In Swift, typical struct, enum, and tuple are all value types. The commonly used Int, Double, Float, String, Array, Dictionary, and Set are actually implemented by structures and are also value types. In Swift, the assignment of value types is deep copy, and value semantics means that the new object and the source object are independent. When the properties of the new object are changed, the source object will not be affected, and vice versa.

In Swift, classes and closures are reference types. Reference type assignment is shallow copy, and reference semantics means that the variable names of the new object and the source object are different, but their references (the memory space they point to) are the same, so when the new object is used to operate its internal data, the internal data of the source object will also be affected.

When a value type is passed as a parameter, its value cannot be modified inside the function body. When a reference type is passed as a parameter, the memory address it points to cannot be modified inside the function body, but the variable value inside it can be modified.

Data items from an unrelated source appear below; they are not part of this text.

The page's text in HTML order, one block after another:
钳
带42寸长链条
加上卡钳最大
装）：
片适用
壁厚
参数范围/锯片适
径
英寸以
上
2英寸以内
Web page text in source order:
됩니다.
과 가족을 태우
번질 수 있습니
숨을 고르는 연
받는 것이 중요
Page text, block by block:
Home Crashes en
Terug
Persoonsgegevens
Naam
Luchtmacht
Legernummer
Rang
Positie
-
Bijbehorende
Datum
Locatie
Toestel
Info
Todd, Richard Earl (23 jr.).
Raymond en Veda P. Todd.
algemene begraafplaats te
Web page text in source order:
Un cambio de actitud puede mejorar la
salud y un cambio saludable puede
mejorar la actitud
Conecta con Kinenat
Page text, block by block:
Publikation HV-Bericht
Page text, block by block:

The advantages of value types are: immutability, value type variables are strictly controlled by an owner; independence, reference types are interdependent, which is an implicit dependency; and interchangeability.

For object-oriented programming, since instance objects are mutable, another owner of the object can change the properties of the object when appropriate. Swift supports single inheritance of classes, which leads to inheritance of more functions from multiple classes, increases complexity, and causes the problem of tight coupling of classes. In multi-threaded situations, the same reference can be changed at the same time.

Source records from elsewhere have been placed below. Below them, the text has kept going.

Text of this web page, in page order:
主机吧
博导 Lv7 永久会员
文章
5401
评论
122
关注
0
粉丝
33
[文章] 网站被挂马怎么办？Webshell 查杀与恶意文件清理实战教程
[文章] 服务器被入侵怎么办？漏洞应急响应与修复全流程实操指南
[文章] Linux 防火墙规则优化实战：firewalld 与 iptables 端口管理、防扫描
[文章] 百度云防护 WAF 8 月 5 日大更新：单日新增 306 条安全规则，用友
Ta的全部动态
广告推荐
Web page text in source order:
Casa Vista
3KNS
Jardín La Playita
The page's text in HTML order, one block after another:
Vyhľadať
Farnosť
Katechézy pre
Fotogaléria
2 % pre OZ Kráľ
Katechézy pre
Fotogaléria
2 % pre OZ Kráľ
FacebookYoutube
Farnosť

One of the main reasons to choose value types over reference types is that it makes your code simpler. Swift is protocol-oriented at its core, and reference types have many owners. A value type is assigned to a variable or constant, and its value is copied when it is passed to a function as a parameter. This allows a value type to have only one owner at any time, thereby reducing complexity. In any case, you can assume that your other code will not change it, which is often useful in a multi-threaded environment. If the data used in one thread is accidentally modified by another thread, this will usually cause very serious bugs and is quite difficult to debug. Class = high complexity, value = low complexity. In addition, Swift has made some optimizations on the operations of value types, so there is a saying that Swift uses value types instead of reference types extensively.

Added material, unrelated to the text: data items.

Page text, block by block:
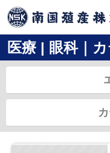
医療 | 眼科｜
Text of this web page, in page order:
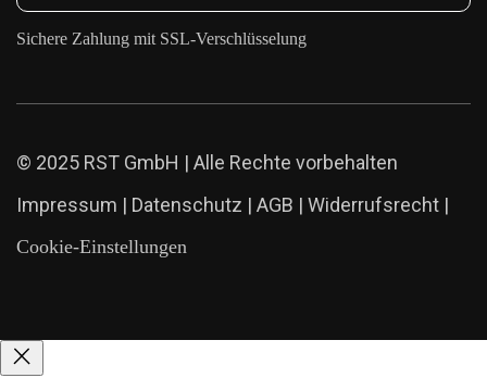
Sichere Zahlung mit SSL-Verschlüsselung
© 2025 RST GmbH | Alle Rechte vorbehalten
Impressum | Datenschutz | AGB | Widerrufsrecht |
Cookie-Einstellungen
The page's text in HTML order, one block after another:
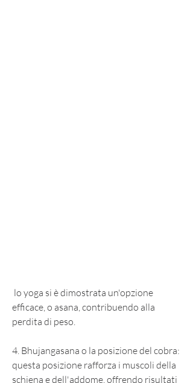
efficace, o asana, contribuendo alla
perdita di peso.
4. Bhujangasana o la posizione del cobra:
questa posizione rafforza i muscoli della
schiena e dell'addome, offrendo risultati

Since the difference between the two is only reflected when you need to modify the data, value types and reference types look exactly the same when your instances do not modify the data. You might want to write a completely immutable class, implement an immutable class in Swift by using immutable storage properties and avoiding exposing interfaces that modify data. In fact, most Cocoa classes, such as NSURL, are designed to be immutable classes. However, Swift currently does not provide any language mechanism to force a class to be immutable (for example, subclassing can modify the implementation of a class). Only structures and enumerations are forced to be immutable.

In Swift, Array, String, and Dictionary are all value types, and their behavior is similar to int in C language. Each instance has its own data, and you don't need to do anything extra, such as making an explicit copy to prevent other code from modifying it without your knowledge, etc. More importantly, you can safely pass it between threads without using synchronization technology. In the spirit of improving safety, this model will help you write more predictable code in Swift.

In addition, Swift and OC have other type correspondences, the corresponding relationships are as follows:

However, it is important to note that for the reference type of data in the original OC, Swift does not really implement a complete set of data storage logic. It only saves the reference to the OC object internally, so that the behavior logic and value type are consistent when accessing the Swift API.